**PROBLEM TO WORK ON**
How many lines in the records below hold the string "Foreign"? Answer with the number alone.

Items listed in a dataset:
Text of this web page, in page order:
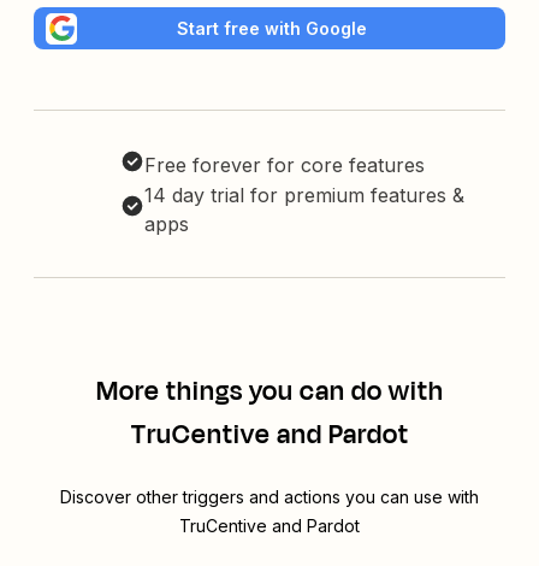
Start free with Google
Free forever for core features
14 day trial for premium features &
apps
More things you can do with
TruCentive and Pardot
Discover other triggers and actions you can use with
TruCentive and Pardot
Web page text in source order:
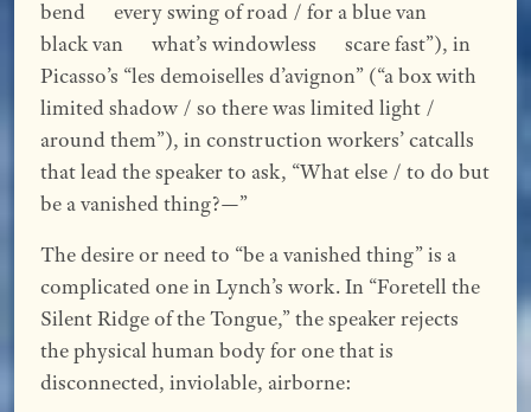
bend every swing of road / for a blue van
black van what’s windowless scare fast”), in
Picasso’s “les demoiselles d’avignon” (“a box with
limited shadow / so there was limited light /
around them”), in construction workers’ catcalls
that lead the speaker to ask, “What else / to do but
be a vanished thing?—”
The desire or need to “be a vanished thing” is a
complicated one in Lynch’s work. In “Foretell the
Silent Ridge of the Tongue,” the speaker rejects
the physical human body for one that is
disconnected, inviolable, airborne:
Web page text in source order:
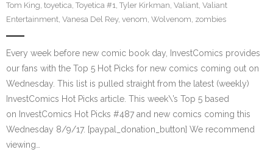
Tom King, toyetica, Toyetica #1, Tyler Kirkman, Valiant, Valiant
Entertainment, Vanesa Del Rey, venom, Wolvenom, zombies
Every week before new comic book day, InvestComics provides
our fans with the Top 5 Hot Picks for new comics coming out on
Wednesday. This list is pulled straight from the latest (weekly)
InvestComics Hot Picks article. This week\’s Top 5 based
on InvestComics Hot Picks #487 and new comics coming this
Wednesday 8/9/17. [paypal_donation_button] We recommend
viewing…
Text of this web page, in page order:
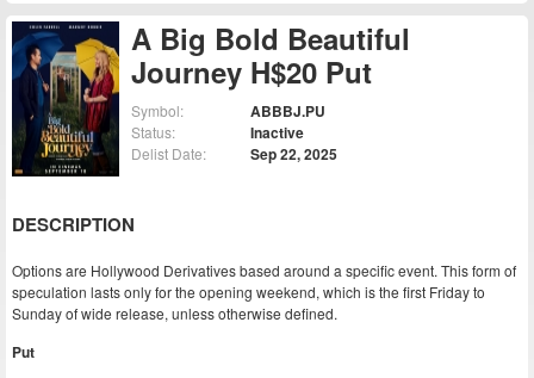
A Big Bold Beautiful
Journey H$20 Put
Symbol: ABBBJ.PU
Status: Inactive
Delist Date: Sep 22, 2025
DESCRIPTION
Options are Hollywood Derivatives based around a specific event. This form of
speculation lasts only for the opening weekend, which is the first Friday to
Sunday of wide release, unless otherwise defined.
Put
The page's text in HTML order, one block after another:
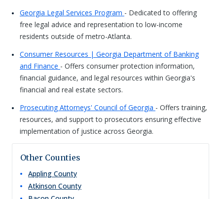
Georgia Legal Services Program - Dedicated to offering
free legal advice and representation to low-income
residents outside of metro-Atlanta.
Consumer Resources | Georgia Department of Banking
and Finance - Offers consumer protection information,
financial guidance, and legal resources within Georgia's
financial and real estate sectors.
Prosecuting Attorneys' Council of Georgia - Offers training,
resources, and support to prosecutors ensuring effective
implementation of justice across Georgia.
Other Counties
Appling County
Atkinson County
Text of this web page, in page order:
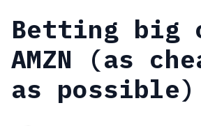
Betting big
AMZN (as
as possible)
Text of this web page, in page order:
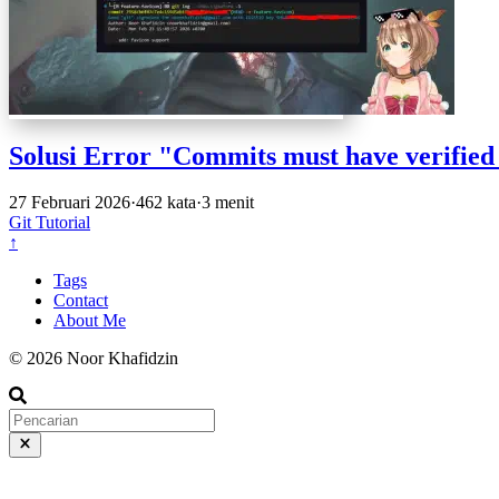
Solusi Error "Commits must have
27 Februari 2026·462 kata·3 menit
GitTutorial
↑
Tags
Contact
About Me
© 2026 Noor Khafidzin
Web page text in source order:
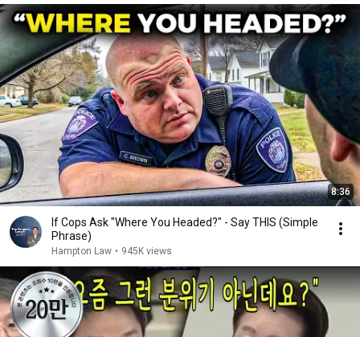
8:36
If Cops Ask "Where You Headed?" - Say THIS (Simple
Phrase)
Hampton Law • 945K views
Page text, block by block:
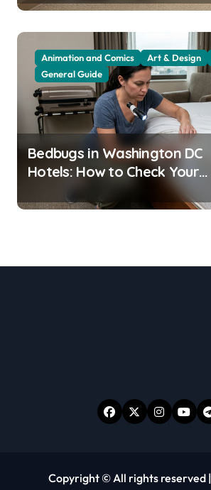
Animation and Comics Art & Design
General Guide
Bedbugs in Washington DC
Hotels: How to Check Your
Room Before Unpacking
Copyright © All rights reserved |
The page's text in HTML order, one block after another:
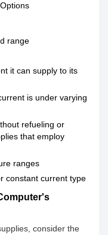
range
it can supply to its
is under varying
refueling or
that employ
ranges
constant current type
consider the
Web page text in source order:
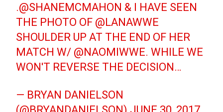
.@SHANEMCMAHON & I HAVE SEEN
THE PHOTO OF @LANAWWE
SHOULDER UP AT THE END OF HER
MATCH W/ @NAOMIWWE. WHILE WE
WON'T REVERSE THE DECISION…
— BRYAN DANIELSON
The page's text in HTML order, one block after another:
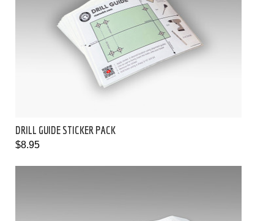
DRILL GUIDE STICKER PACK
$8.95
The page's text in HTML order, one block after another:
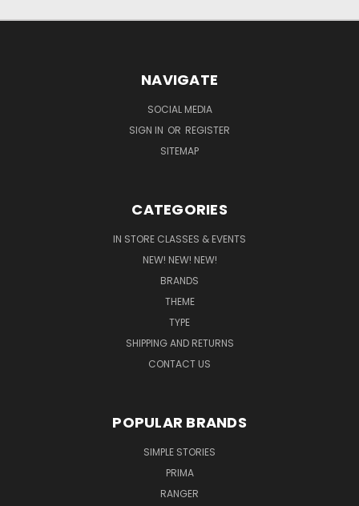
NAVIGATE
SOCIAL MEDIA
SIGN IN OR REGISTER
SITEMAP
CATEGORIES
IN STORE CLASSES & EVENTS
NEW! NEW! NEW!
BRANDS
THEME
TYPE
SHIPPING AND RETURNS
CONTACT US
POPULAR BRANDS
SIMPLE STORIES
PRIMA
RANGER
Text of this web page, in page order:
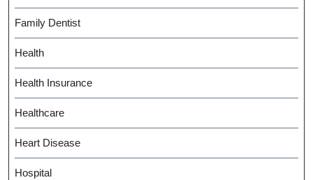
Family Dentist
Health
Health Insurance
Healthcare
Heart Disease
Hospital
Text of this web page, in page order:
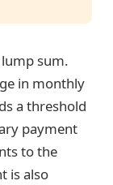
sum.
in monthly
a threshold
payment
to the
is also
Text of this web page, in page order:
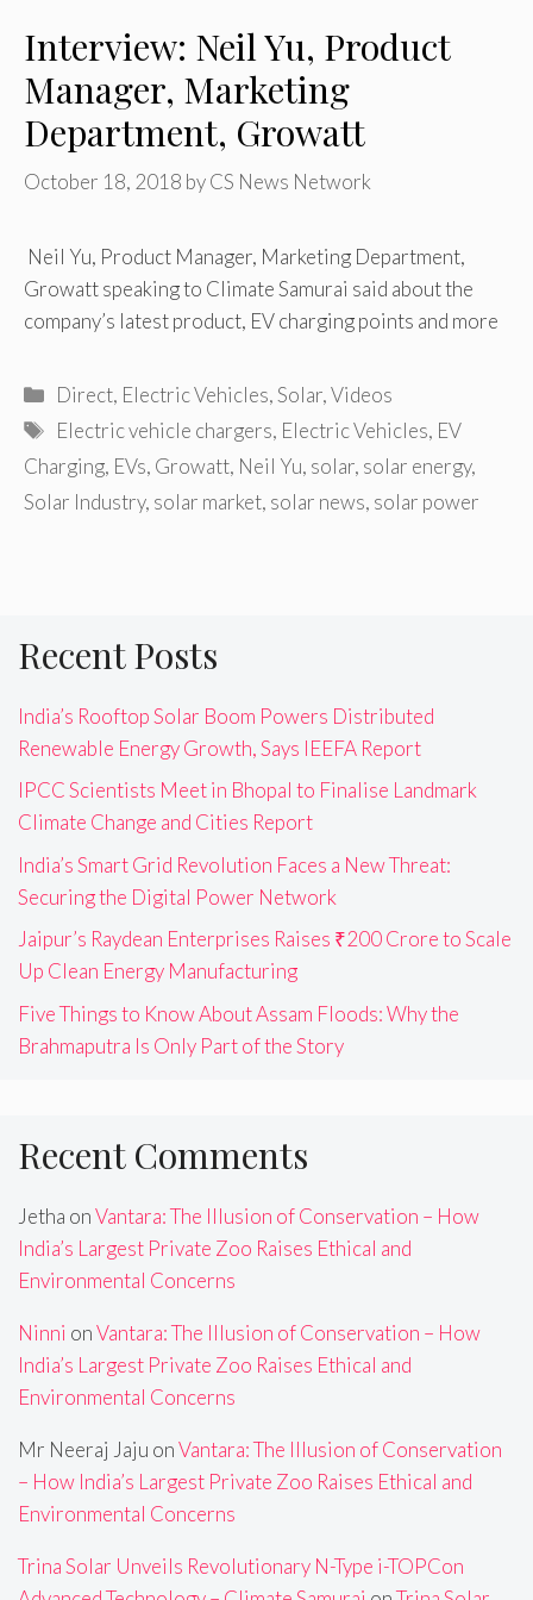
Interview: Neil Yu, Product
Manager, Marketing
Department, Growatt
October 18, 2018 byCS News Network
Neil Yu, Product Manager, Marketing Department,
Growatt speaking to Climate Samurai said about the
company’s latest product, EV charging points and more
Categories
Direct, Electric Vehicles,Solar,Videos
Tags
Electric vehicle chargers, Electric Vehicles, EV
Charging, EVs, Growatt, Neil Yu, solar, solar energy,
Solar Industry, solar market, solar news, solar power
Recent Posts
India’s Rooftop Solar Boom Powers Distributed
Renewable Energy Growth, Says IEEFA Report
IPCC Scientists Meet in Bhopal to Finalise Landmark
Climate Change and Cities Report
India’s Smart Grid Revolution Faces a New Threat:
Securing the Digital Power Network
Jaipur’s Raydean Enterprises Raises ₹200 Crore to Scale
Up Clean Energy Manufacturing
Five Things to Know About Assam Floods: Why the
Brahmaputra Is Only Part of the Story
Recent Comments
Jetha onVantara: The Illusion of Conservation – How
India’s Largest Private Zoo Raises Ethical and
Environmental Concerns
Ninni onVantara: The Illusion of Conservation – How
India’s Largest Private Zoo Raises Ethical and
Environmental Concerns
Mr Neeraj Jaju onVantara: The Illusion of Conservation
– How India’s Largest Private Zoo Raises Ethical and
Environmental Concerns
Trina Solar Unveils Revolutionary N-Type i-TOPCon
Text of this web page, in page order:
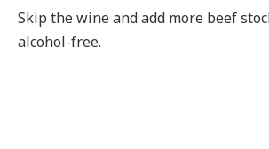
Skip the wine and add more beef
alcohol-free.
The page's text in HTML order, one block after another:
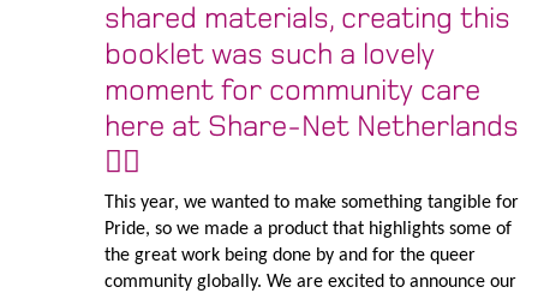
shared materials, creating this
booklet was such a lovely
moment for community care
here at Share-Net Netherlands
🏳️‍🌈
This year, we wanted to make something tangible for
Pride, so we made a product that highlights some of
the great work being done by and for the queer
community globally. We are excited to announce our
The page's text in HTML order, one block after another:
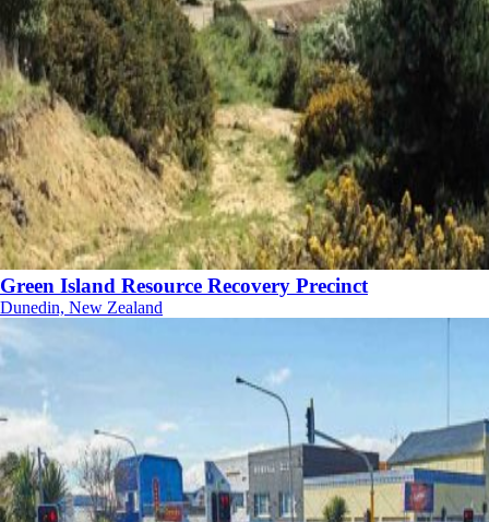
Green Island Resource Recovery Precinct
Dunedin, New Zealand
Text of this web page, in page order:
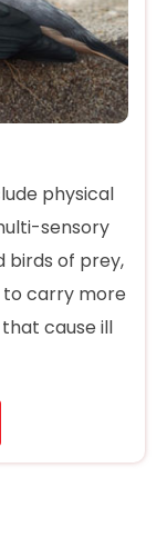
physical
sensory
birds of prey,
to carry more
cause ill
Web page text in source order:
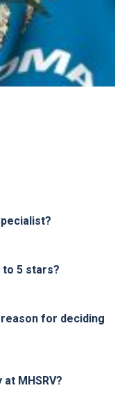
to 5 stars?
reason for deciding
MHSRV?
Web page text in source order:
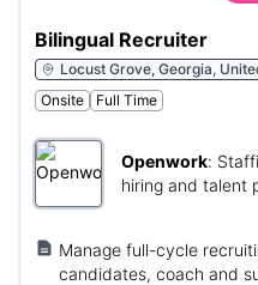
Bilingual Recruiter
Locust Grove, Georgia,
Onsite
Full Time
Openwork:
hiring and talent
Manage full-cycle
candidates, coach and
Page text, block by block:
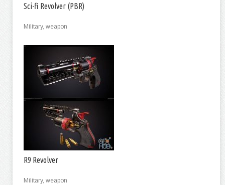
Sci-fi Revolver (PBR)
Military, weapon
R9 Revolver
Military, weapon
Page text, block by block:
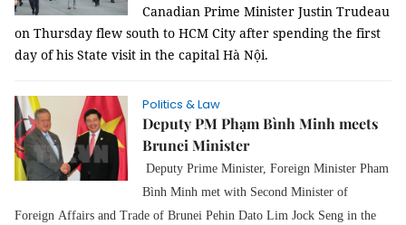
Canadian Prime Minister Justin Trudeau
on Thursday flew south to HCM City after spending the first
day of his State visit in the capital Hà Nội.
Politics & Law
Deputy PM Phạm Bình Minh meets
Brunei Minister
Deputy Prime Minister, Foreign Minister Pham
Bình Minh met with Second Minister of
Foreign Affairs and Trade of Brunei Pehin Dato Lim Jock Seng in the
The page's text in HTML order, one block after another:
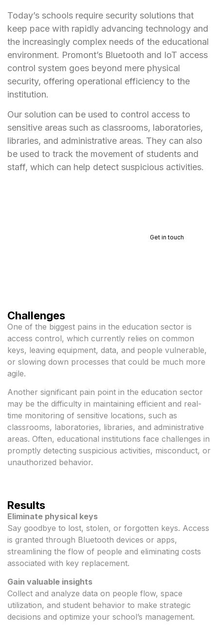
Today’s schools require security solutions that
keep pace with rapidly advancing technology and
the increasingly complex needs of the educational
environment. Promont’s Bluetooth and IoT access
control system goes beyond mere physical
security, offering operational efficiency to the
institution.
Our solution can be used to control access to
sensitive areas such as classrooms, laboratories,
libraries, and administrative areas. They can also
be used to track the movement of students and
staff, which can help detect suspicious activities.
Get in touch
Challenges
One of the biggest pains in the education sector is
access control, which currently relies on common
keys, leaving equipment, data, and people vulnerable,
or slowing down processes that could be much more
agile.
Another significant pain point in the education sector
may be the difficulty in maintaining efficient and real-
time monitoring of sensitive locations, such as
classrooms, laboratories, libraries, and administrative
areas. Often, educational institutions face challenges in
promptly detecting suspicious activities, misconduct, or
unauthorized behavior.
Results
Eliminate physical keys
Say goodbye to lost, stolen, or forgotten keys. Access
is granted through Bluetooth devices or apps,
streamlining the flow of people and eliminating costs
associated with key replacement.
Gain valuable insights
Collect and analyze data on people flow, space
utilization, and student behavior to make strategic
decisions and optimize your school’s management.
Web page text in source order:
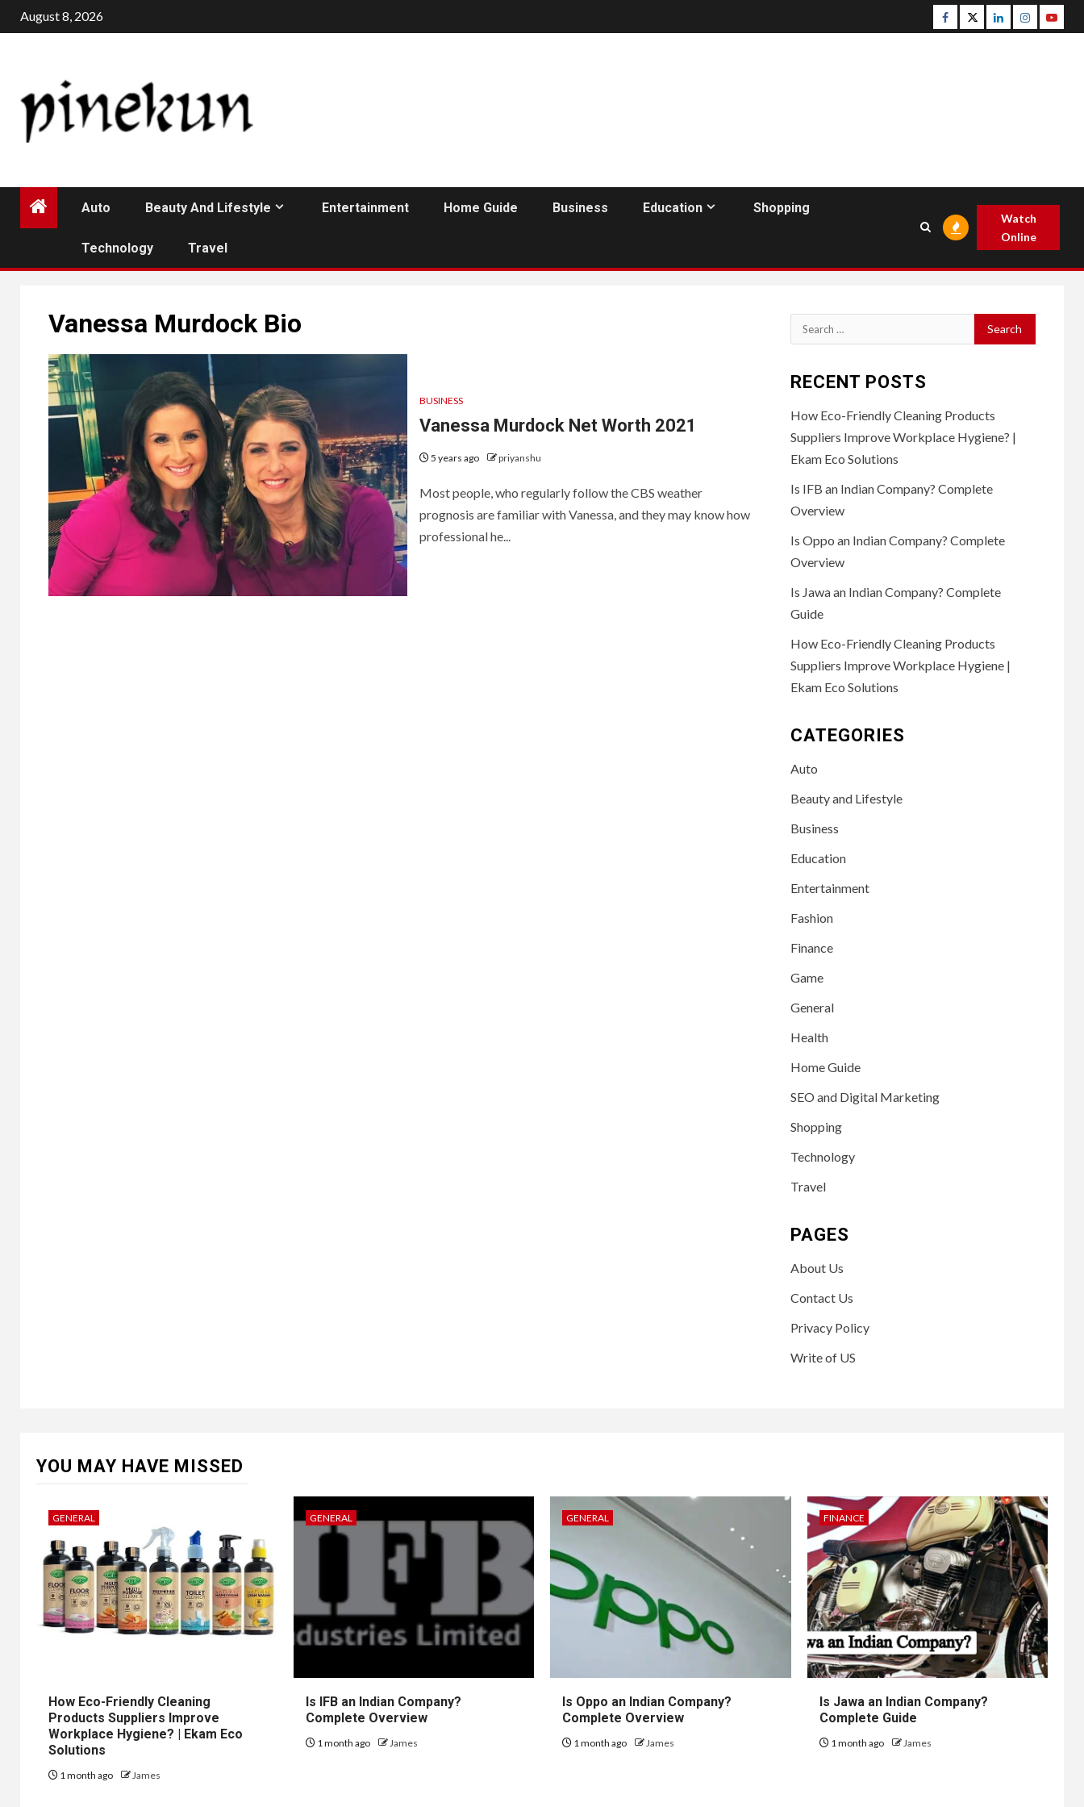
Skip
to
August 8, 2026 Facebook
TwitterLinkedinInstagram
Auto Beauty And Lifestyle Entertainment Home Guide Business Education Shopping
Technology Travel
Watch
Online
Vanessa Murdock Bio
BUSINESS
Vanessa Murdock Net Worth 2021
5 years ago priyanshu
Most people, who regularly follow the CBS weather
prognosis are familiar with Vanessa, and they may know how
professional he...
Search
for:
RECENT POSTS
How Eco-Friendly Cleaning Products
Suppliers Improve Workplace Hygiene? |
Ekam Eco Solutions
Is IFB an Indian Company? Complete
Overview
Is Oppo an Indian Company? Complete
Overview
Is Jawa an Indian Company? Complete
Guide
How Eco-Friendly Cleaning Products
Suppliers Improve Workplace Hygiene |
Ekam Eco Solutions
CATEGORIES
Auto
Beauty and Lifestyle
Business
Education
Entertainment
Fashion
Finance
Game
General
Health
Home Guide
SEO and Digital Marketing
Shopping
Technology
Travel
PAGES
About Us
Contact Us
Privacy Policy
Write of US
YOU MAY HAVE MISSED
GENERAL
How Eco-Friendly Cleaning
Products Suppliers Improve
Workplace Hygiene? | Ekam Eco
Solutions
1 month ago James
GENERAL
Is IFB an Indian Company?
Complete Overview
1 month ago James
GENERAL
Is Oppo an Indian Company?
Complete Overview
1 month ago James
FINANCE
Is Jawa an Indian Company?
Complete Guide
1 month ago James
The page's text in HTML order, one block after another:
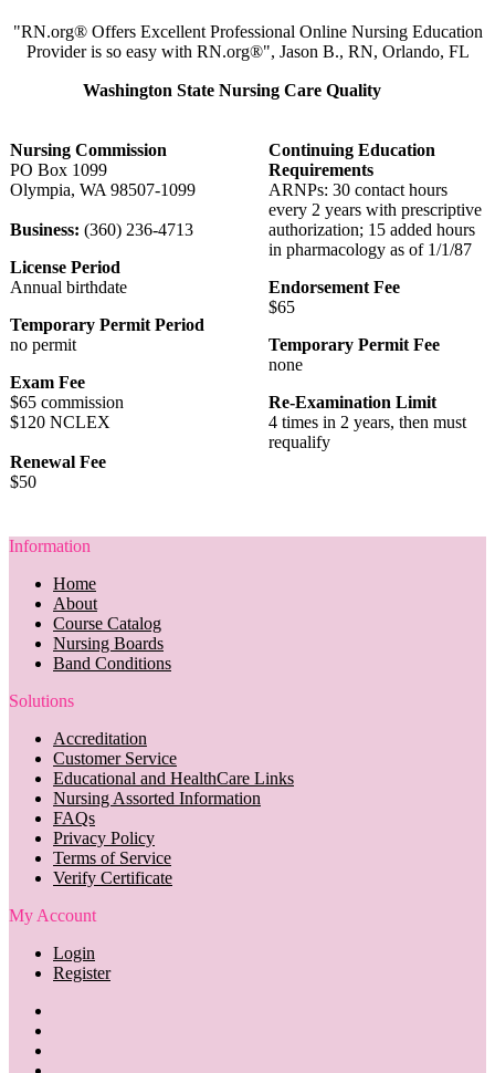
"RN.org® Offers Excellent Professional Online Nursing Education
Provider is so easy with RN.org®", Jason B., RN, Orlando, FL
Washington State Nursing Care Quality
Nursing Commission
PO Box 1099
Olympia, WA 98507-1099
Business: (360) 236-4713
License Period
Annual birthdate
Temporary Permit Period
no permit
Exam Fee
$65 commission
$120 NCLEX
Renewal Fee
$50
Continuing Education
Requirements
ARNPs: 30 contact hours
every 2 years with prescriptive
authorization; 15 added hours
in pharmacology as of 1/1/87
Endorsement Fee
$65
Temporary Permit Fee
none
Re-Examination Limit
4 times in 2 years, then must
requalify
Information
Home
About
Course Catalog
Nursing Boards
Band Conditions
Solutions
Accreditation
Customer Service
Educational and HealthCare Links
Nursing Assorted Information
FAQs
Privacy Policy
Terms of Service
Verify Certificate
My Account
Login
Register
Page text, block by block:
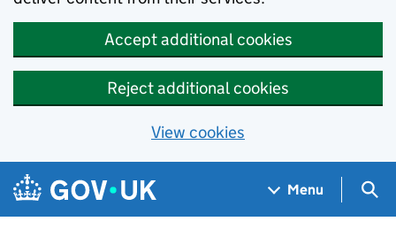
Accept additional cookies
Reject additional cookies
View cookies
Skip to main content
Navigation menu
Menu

**FINISHED EXERCISE**
2